Presented By O'Reilly and Cloudera
Make Data Work
Feb 17–20, 2015 • San Jose, CA

Using Big Data to Identify the World's Top Experts

Nima Sarshar (inPowered)
1:30pm–1:50pm Friday, 02/20/2015
Business & Industry
Location: LL20 BC
Average rating: ****.
(4.50, 2 ratings)

In this talk, we report on our implementation of a big data system that is able to automatically identify and rank experts in a large number of categories by ingesting and analyzing millions of pieces of content published across the Web every day.

We adopt a principled approach to defining who an expert is. An expert is someone who (a) writes consistently about a small set of tightly related topics; if you are an expert in everything, you are an expert in nothing, and (b) who has a loyal following that engages with her contents consistently and finds them useful, and © who actually expresses opinions on the topics he writes about rather than merely breaking the news.
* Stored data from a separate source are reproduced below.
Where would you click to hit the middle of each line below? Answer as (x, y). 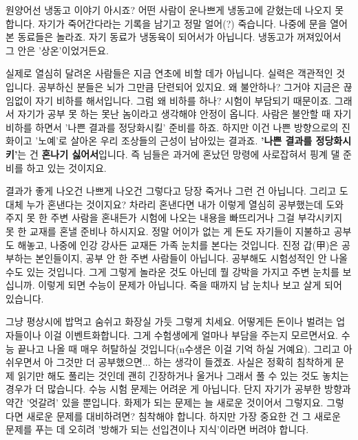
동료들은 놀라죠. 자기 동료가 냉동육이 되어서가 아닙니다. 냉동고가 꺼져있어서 (179, 37)
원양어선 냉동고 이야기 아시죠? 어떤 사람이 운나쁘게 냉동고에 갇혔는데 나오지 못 (175, 10)
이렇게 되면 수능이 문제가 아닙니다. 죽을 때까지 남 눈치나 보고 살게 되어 (190, 285)
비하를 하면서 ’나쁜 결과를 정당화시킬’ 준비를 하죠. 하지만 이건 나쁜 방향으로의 (172, 127)
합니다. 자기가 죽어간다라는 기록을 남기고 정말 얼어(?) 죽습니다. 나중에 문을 (166, 23)
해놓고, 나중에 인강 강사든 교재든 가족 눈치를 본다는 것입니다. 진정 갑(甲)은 (178, 244)
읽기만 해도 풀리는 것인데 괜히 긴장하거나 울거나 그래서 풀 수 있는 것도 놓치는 (183, 375)
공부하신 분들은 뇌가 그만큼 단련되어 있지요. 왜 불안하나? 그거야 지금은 (189, 86)
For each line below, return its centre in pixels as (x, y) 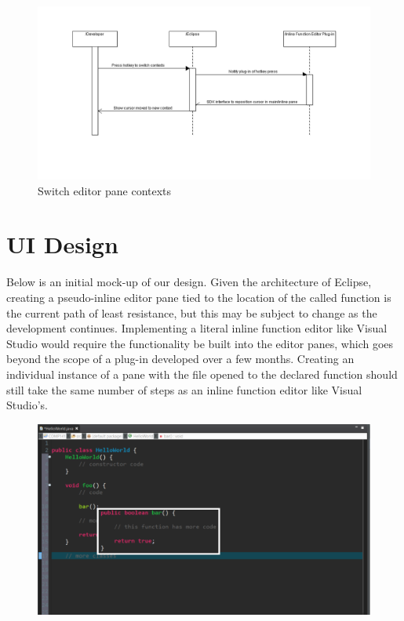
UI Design (62, 244)
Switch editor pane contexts (105, 190)
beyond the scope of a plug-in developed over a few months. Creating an (180, 359)
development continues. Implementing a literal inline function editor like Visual (197, 328)
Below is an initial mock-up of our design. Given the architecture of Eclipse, (189, 282)
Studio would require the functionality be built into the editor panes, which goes (200, 343)
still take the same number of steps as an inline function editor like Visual (184, 389)
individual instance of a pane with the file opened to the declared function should (202, 374)

Formulating the above criteria, and implementing it at scale, is a daunting big data task. Firstly we needed to form a rather comprehensive picture of the body of works published by authors that often write on many different outlets and at times under different aliases. Secondly, we had to create a dynamic topical model that learns the relationship between tens of thousands of topics by analyzing millions of documents. Thirdly, we had to come up with a formula that results in a stable, consistent, ranking, that is robust to fluctuations in publishing patterns and engagement data, yet is adaptable to allow in for new experts and their voices to be heard.
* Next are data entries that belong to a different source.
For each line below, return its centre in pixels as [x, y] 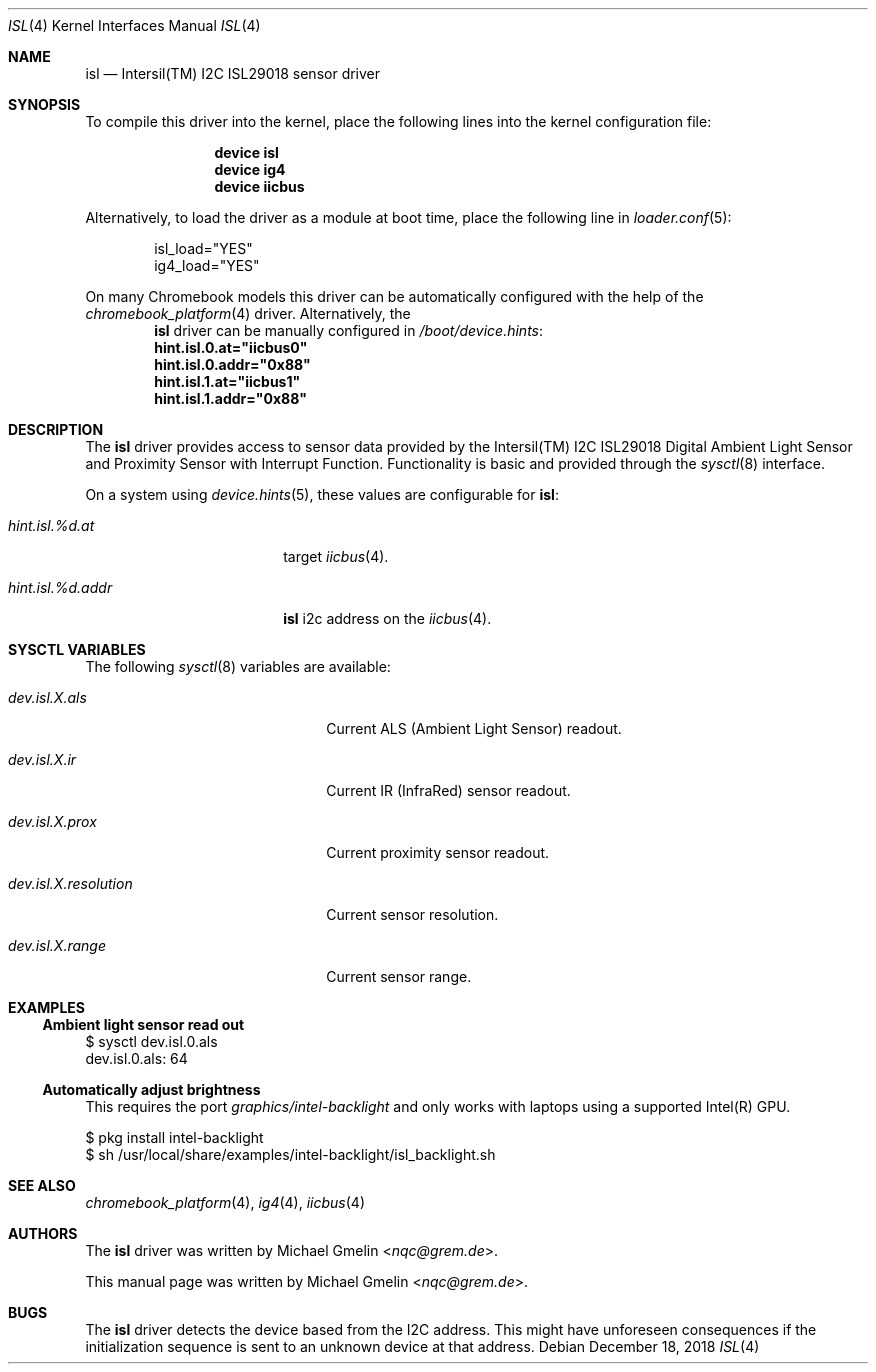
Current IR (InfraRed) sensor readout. [448, 790]
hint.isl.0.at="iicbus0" [231, 347]
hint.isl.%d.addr [60, 587]
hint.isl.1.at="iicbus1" [227, 381]
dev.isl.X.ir [42, 759]
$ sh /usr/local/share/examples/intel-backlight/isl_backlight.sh [290, 1154]
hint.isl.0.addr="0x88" [232, 364]
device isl [246, 152]
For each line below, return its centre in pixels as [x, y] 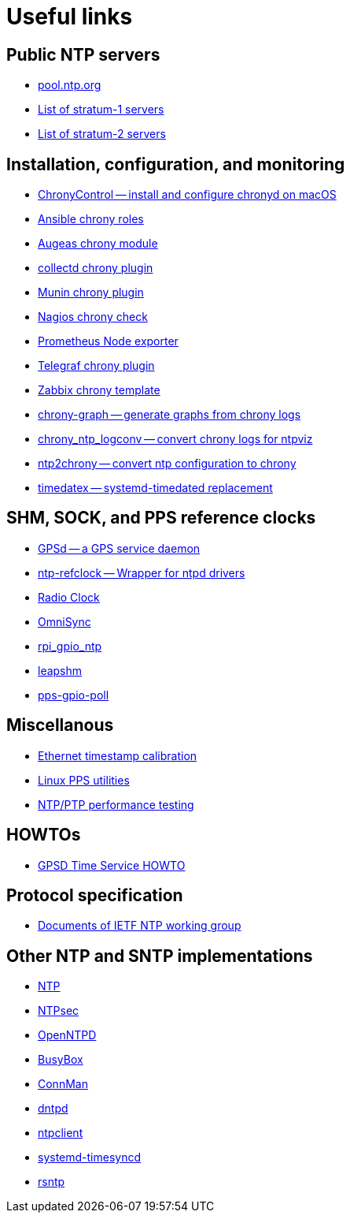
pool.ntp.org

- Experts vs. Influencers: defining who an expert is
- Unifying identities of authors across sites
- A dynamic topical model that scales
- Projection of topics onto authors
- Opinion vs. Sentiment vs. Statement of Facts
- Putting it all together
- A note on architecture

Photo of Nima Sarshar

Nima Sarshar


As inPowered’s CTO, Nima leads the development of the core technologies at the heart of inPowered, and oversees all aspects of engineering and product development. Once a tenured professor with 50+ peer-reviewed publications, Nima left academia to found Haileo Inc., a startup specializing in visual search. He was a Principal Data Scientist at Intuit, before joining inPowered. Nima hold’s an M.Sc. from UCLA and a Ph.D. from McMaster University, both in Electrical Engineering.